MAX_RAM_MB=2048   # Redémarrer si > 2 GB
PORT=8889

timestamp() { date '+%Y-%m-%d %H:%M:%S'; }

# 1. Trouver tous les PIDs du dashboard (éviter les doublons)
PIDS=$(pgrep -f "dashboard_api_server.py")
PID_COUNT=$(echo "$PIDS" | grep -c . 2>/dev/null || echo 0)
PID=$(echo "$PIDS" | head -1)

if [[ -z "$PID" ]]; then
    echo "$(timestamp) [WATCHDOG] Dashboard non trouvé — démarrage..."
    cd "$SCRIPT_DIR"
    nohup "$VENV_PYTHON" dashboard_api_server.py > /dev/null 2>&1 &
    echo "$(timestamp) [WATCHDOG] Démarré PID=$!"
    exit 0
fi

# Tuer les doublons éventuels (garder uniquement le premier PID)
if [[ "$PID_COUNT" -gt 1 ]]; then
    EXTRA_PIDS=$(echo "$PIDS" | tail -n +2)
    echo "$(timestamp) [WATCHDOG] ⚠️ $PID_COUNT instances détectées — suppression des doublons: $EXTRA_PIDS"
    echo "$EXTRA_PIDS" | xargs kill 2>/dev/null
fi

# 2. Vérifier la mémoire RSS
RSS_KB=$(cat /proc/$PID/status 2>/dev/null | grep VmRSS | awk '{print $2}')
RSS_MB=$((RSS_KB / 1024))

# 3. Vérifier que l'API répond (health check)
HTTP_CODE=$(curl -s -o /dev/null -w "%{http_code}" --max-time 5 "http://localhost:$PORT/api/health" 2>/dev/null)
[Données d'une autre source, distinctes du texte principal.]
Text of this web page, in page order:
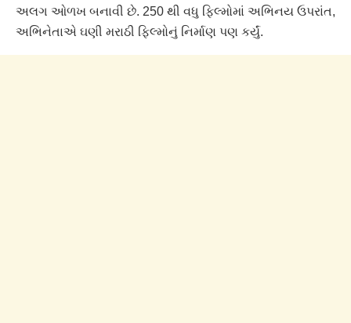
અલગ ઓળખ બનાવી છે. 250 થી વધુ ફિલ્મોમાં અભિનય ઉપરાંત,
અભિનેતાએ ઘણી મરાઠી ફિલ્મોનું નિર્માણ પણ કર્યું.

if [[ "$HTTP_CODE" != "200" && "$HTTP_CODE" != "401" ]]; then
    echo "$(timestamp) [WATCHDOG] ❌ API ne répond pas (HTTP $HTTP_CODE, RAM ${RSS_MB}MB) — redémarrage"
    kill -9 "$PID" 2>/dev/null
    sleep 2
    cd "$SCRIPT_DIR"
    nohup "$VENV_PYTHON" dashboard_api_server.py > /dev/null 2>&1 &
    echo "$(timestamp) [WATCHDOG] Redémarré PID=$!"
    exit 0
fi

# 4. Vérifier la mémoire
if [[ "$RSS_MB" -gt "$MAX_RAM_MB" ]]; then
    echo "$(timestamp) [WATCHDOG] ⚠️ RAM trop élevée: ${RSS_MB}MB > ${MAX_RAM_MB}MB — redémarrage"
    kill -9 "$PID" 2>/dev/null
    sleep 2
    cd "$SCRIPT_DIR"
    nohup "$VENV_PYTHON" dashboard_api_server.py > /dev/null 2>&1 &
    echo "$(timestamp) [WATCHDOG] Redémarré PID=$!"
    exit 0
fi

echo "$(timestamp) [WATCHDOG] OK — PID=$PID RAM=${RSS_MB}MB API=HTTP${HTTP_CODE}"